We estimate that it will take at least two months to deliver the Results and Interpretation Report from the date we have enough scientific study data sets to begin. So if we have data by the end of May, we might be finished with Phase 1 by August 1st.
Who does all this? As it forms, a tentative name for the group could be The Covid-19 Data Science and Machine Learning Consortium. Steve and Vince would want to call ourselves IN this group
ON LEARNING SCIENCE AND DEEP LEARNING
The Third Way approach we are suggesting depends in tools and approaches well developed and commonly practiced in the fields of Learning Science, Machine Learning and what is known as Deep Learning. A computer can analyze a large database of factual data not only to test hypotheses about variables relate, but also to formulate new hypotheses. And can assign statistical significance to its findings. If these kinds of techniques are unfamiliar to you, you can get the gist of them in only minutes by viewing a few YouTube videos. We suggest:
- A 5 minute overview
- Try these two short videos for a hands-on tutorial
- Interpretable Machine Learning
- https://www.youtube.com/watch?v=BmVUb72PluE (9 minutes)
Thes links will lead to dozens of other links showing example applications, providing usable tools and tutorials, and access to learning science community resources.
The 2020 COVID-19 virus has unprecedented capabilities to bring humanity to its knees. But 2020 humanity has tools of unprecedented power to use against the virus. Are we willing to put them to work?
SIMILAR PROPOSALS THAT HAVE BEEN MADE
A vaccine and Immunity Passports?
There is the idea of developing a vaccine against the virus, which would protect people and of issuing covid-19 “Immunity Passports” to people who have antibodies to the virus and are safe to send out back into the society. Terrific idea in that it has less-vulnerable people moving back into re-opening the society. But as it has stood so far it can’t have a big impact for years because it requires a good test for such immunity and a plurality of people to have such immunity which in turn requires availability of a reliable vaccine.

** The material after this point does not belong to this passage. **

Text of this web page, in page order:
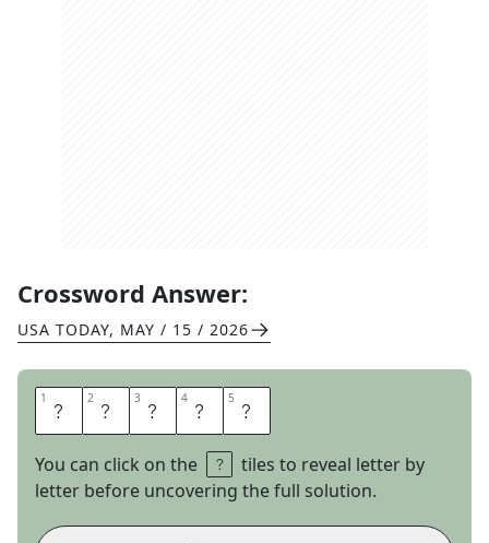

At least a year and a half wait we are told. And perhaps never. We have been trying to get an effective vaccine for the HIV virus for three decades now, and success at that still eludes us. We need a must faster ay of implementing the Immunity Passports idea, not requiring a vaccine. We think the Third Way as we outline here might be that.

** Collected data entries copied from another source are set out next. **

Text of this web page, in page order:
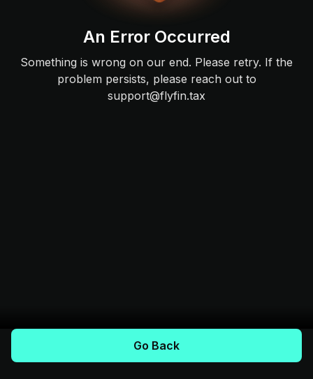
An Error Occurred
Something is wrong on our end. Please retry. If the
problem persists, please reach out to
support@flyfin.tax
Go Back

We think our suggested machine learning approach is a good way to start now. We could have our first rough Hazard Score system up and running in a couple months and this could reveal very large numbers of safe individuals for going back out and rebooting V2 of US society. And the system could be continuously improved after that. And modifications of the Third Way could be used to protect us from pandemics yet to come
Dr. David Katz has proposed an approach very aligned to what we are proposing in terms of opening up the society. We like what he has said and written about the pandemic. He rightly points out “If all we do is flatten the curve, you don’t prevent deaths, you just change the dates.” We arrived at the ideas presented here independently. The further contributions of our proposal is that we are suggesting 1. the use of massive application of machine learning approaches to existing and emerging databases to significantly speed up the process of deciding who is safe to go back 0ut in society, 2. Computation of Hazard Scores which indicate probabilities of becoming seriously sick if people get the virus, 3. Development of a personal app for cell phones and computers which tell individuals their hazard scores and possibly consul them of how to reduce their hazard scores and 4. use of aggregated Hazard Score data to drive public policy as well as inform businesses and private institutions as to how and when it is safe to re-open.
We would like to join with Dr. Katz and with the Immunity Passport advocates for moving forward at this point. We need build on each other’s contributions if we are going to effectively take on the challenge of this and future viral pandemics.
More detail and discussion is yet to come in future blog entries as well as updates of this one.